Similarly, the depth of an idea is the essential point of the idea, as it is essentially, transcending explanation or definition. This is also what is called the Omek Hamusag (depth of the understandable, or more literally the depth of what can be grasped.) This is when one understands an explanation so that they actually get the point of it, that which was not actually explained. It is from this inner point that everything spreads out from, forming the many explanations of one's understanding to all sides, with a great width, encompassing many details.
For example, when one learns how to add in school, the teacher gives a few examples on the board and shows, step by step, how they are solved.
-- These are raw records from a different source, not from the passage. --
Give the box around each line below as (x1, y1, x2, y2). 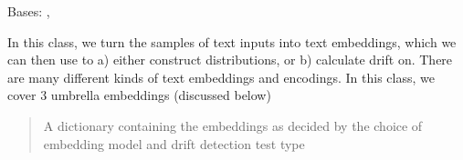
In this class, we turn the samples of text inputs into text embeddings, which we (7, 32, 457, 51)
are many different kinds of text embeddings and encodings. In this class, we (7, 67, 435, 86)
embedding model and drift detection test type (43, 134, 305, 153)
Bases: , (7, 2, 50, 20)
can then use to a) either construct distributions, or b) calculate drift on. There (7, 50, 453, 69)
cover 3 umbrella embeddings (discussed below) (7, 85, 271, 105)
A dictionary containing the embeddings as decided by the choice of (43, 115, 423, 135)
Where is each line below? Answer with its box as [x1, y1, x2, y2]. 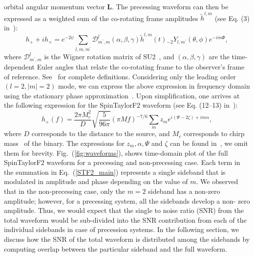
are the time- [209, 51, 248, 62]
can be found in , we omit [169, 138, 248, 148]
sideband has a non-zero [148, 186, 220, 196]
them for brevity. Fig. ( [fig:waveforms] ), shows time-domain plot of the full [4, 147, 228, 158]
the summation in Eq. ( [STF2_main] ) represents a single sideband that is [4, 166, 226, 177]
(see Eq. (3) [214, 13, 250, 23]
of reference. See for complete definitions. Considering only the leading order [4, 71, 236, 81]
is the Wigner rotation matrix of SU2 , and [44, 51, 174, 62]
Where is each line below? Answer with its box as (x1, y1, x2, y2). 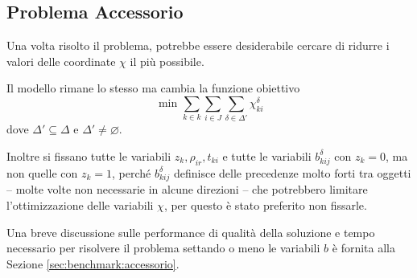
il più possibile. (130, 52, 204, 69)
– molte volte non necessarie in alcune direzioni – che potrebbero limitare (6, 181, 368, 198)
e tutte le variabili (222, 147, 312, 164)
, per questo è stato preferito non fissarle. (163, 197, 367, 214)
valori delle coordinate (6, 52, 116, 69)
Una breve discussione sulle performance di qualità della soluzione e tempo (6, 223, 375, 240)
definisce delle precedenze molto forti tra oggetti (173, 164, 411, 181)
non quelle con (6, 164, 78, 181)
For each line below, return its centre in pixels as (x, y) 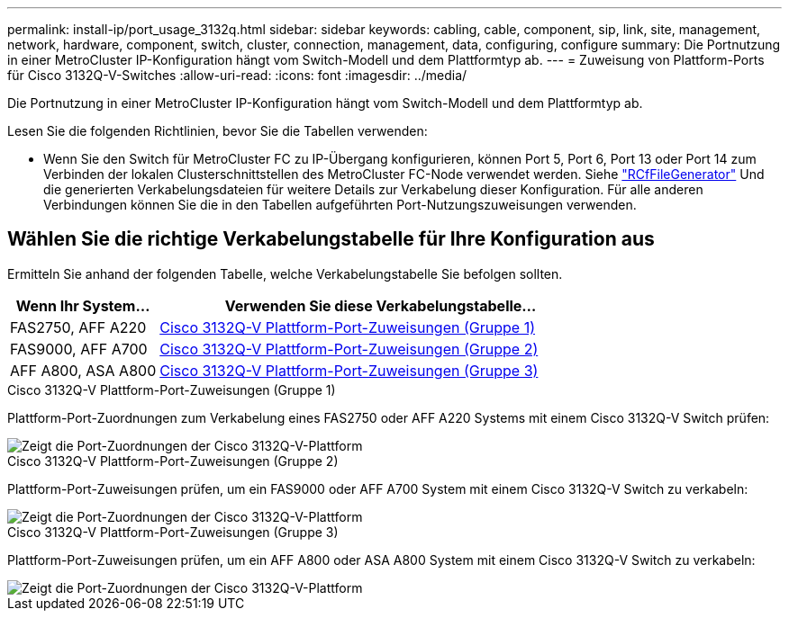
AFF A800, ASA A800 (83, 370)
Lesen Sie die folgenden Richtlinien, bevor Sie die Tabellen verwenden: (218, 131)
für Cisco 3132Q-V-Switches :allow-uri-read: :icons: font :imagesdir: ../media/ (237, 75)
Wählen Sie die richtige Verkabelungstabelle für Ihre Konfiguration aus (331, 239)
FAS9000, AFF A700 (79, 349)
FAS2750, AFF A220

Then the teacher gives the students different problems for homework, ones that were not explained before. But how are the students supposed to solve them if they were never explained before? The answer is that after the students were explained a few examples they get the hang of how it’s done. This was the real point or depth of the explanations, so that they can add any problem, not just the ones they were given. So that once one knows how to add in the way of a point - in a way that ‘you just do it,’ then one can add any problem. Then one's understanding will automatically encompasses the width, of how to add all of the specific problems, as well. So too the length of an idea, with the intense descent of the idea to be enclothed in examples and analogies. This too comes out of the original depth and was included within it. Like when a teacher teaches young children how to add, even beginning with 1 + 1 = 2 is too abstract and must be lowered into a more physical example, like one apple plus one apple is two apples. Now the inner theory of mathematics can really be applied to add anything and the knowledge of adding apples was included in the inner understanding of how to add and once one learns how to add then one can add anything.